Pra quê escrever se ninguém lê?

Fotografia: Correio da Manhã/Acervo Arquivo Nacional

Pra quê escrever se ninguém lê? Todo escritor já se perguntou isso na longa jornada da existência até a porta do cinema. Antigamente, no tempo em que os bichos falavam, diziam que o homem, para alcançar a imortalidade, precisava ter um filho, plantar uma árvore e escrever um livro. Isso, claro, não faz mais o menor sentido. Primeiro porque a utilização da palavra “homem”, no sentido de “humanidade”, é uma abominação aos olhos de Deus e dos homens.

Digo, aos olhos da Deusa e das mulheres. Perdão, queridas. O patriarcado está em desconstrução, mas a demolidora atrasou a obra. É que só tem homem trabalhando na bagaça e os vagabundos fazem tudo errado. Sigamos.

Ter filho é bacana e é muito gostoso de fazer, mas ele garante apenas a transmissão dos seus genes e não das suas ideias de jerico. Ideias, como peitos e bandeiras, precisam de suporte. E o livro é uma mídia arcaica e ultrapassada, mas ainda é a mais charmosa e eficiente. Discos de vinis não podem mais ser escutados, fitas de vídeo não conseguem mais ser vistas, mas o livro… ah, o livro é para sempre, como já escreveu Umberto Eco.

Já plantar árvore é uma absoluta perda de tempo e podemos pular essa parte. O ministro do meio ambiente vai dar um jeito de tacar fogo nela mesmo. O Brasil, essa pérola no sul do mundo, inventou um ministério do meio ambiente que de fato cumpre o seu papel: até o fim da gestão, metade do ambiente terá sido destruído.
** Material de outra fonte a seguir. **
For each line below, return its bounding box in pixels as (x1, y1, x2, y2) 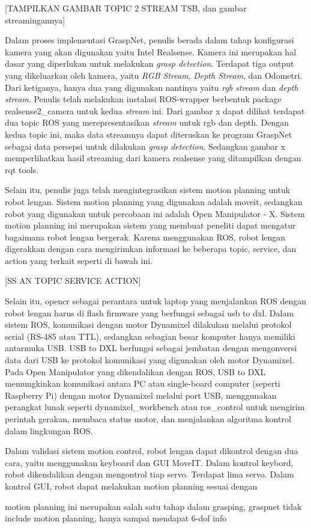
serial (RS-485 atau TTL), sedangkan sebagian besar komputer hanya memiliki (5, 330, 295, 342)
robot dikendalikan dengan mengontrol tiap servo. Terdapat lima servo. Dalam (5, 468, 294, 480)
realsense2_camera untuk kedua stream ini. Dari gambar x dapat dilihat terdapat (5, 104, 305, 117)
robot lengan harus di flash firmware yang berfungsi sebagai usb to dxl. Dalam (5, 306, 294, 319)
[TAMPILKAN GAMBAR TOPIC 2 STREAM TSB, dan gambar (5, 2, 247, 14)
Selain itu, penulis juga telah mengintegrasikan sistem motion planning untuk (5, 183, 291, 196)
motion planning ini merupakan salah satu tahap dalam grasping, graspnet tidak (5, 500, 302, 512)
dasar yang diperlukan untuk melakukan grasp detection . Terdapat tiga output (5, 57, 294, 70)

Vamos, portanto, falar do livro e da arte da escrita. Escrever livro é prestigioso, pretensioso e presunçoso, mas ninguém vai ler. Desculpa dar a real pra ti. Nem se você misturar autoajuda com proselitismo político, tipo “O poder do pensamento positivo para derrotar o nazi-fascismo opressor”. Não vai vender. Você será convidado para a Flip e poderá até fazer a cidade flutuar com a força do pensamento, mas vender, não vai. Ano passado, Paraty subiu dois metros acima do nível do mar e matou três caiçaras do coração, mas a venda de livros continuou a mesma coisa.

Para virar um escritor milionário, só tem um jeito: fazer um pacto com criaturas diabólicas, como demonstram Paulo Coelho e Stephen King. Mas esse mercado também já está saturado. Baphomet, por exemplo, anda preferindo investir em startups. Acredite: eu sei.
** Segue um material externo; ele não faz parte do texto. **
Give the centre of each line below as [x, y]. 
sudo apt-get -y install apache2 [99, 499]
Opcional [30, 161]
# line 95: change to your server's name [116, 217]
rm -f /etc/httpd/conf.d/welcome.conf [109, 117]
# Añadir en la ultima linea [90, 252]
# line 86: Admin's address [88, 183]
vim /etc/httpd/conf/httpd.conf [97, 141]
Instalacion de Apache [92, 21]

Sucesso literário é difícil em qualquer lugar do mundo e isso não tem a ver com a habilidade do autor. Há escritores muito bons que vendem pouco e escritores muito ruins que ganham uma bufunfa quando são adaptados por Hollywood. No Brasil, país pobre e desprovido de Hollywood, a coisa é mais difícil. O escritor tem de disputar o osso com militantes, marqueteiros e a MPB. Dica: retome as aulas de violão ou, caso seu talento musical seja zero, arrume colocação no serviço público. Esse foi o caminho desbravado por grandes literatos do século 20 como Guimarães Rosa, Carlos Drummond e Andrade e Vinicius de Morais. Paletó na cadeira e oh, mar, oh vento, oh luar.

Mas este texto não é para desanimá-lo, gentil leitor, gentil leitora e gentil leitore. “Au contraire!”, como diria Balzac ajudando Proust a estacionar a charrete. Apesar das forças colossais que vão empurrá-lo para trás a cada passo do seu caminho insensato, é preciso ir em frente. Não pela glória que fica, eleva, honra e consola, mas por pura e absoluta teimosia. Escrever é insistir. Narrar é acreditar. Publicar é arriscar. Literatura é o triunfo da esperança sobre o bom senso, mas é assim que sempre funcionou. No longo prazo, os coronéis e as putas de Jorge Amado fazem muito mais pelo Brasil, pelo imaginário do Brasil, pelo futuro do Brasil, que o petardo anticapitalista audaz e de existência fugaz que acabou de sair.  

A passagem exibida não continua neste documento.